Hi,
I am following this fantastic notebook to fine-tune a multi classifier.
Context:
- I am using my own dataset.
- Dataset is a CSV file with two values, text and label.
- Labels are all numbers.
- I have 7 labels.
- When loading the pre-trained model, I am assigning num_labels=7.
from transformers import AutoModelForSequenceClassification
model = AutoModelForSequenceClassification.from_pretrained("bert-base-uncased",num_labels=7)
When training, I am receiving this error:
/usr/local/lib/python3.7/dist-packages/torch/nn/functional.py in cross_entropy(input, target, weight, size_average, ignore_index, reduce, reduction, label_smoothing)
2844 if size_average is not None or reduce is not None:
2845 reduction = _Reduction.legacy_get_string(size_average, reduce)
-> 2846 return torch._C._nn.cross_entropy_loss(input, target, weight, _Reduction.get_enum(reduction), ignore_index, label_smoothing)
2847
2848
IndexError: Target 7 is out of bounds.
I have tried changing the number of labels to 2 and 5 and that didn’t solve the issue.
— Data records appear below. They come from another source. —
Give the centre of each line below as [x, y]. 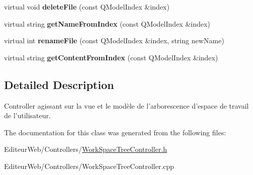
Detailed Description [59, 84]
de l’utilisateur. [27, 115]
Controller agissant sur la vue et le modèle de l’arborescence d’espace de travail [126, 105]
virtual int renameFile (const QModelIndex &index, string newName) [114, 40]
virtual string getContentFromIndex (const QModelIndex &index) [111, 57]
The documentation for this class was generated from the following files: [115, 132]
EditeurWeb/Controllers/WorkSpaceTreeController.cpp [89, 166]
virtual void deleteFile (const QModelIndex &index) [87, 7]

Still getting out of bounds error.
Training arguments:
from transformers import TrainingArguments, Trainer
training_args = TrainingArguments(
output_dir="./results",
learning_rate=2e-5,
per_device_train_batch_size=16,
per_device_eval_batch_size=16,
num_train_epochs=5,
weight_decay=0.01,
)
trainer = Trainer(
model=model,
args=training_args,
train_dataset=tokinized_jobs["train"],
eval_dataset=tokinized_jobs["test"],
tokenizer=tokenizer,
data_collator=data_collator,
)
trainer.train()
and here is how tokenized data look like
DatasetDict({
train: Dataset({
features: ['attention_mask', 'input_ids', 'label', 'text', 'token_type_ids'],
num_rows: 1598
})
test: Dataset({
features: ['attention_mask', 'input_ids', 'label', 'text', 'token_type_ids'],
num_rows: 400
})
})
Sample:
{
'attention_mask': [1, 1, 1, 1, 1, 1, 1],
'input_ids': [101, 1015, 1011, 2095, 3325, 6871, 102],
'label': 2,
'text': '1-year experience preferred',
'token_type_ids': [0, 0, 0, 0, 0, 0, 0]
}
I tried it on Colab with GPU and TPU.
Any idea what is the issue?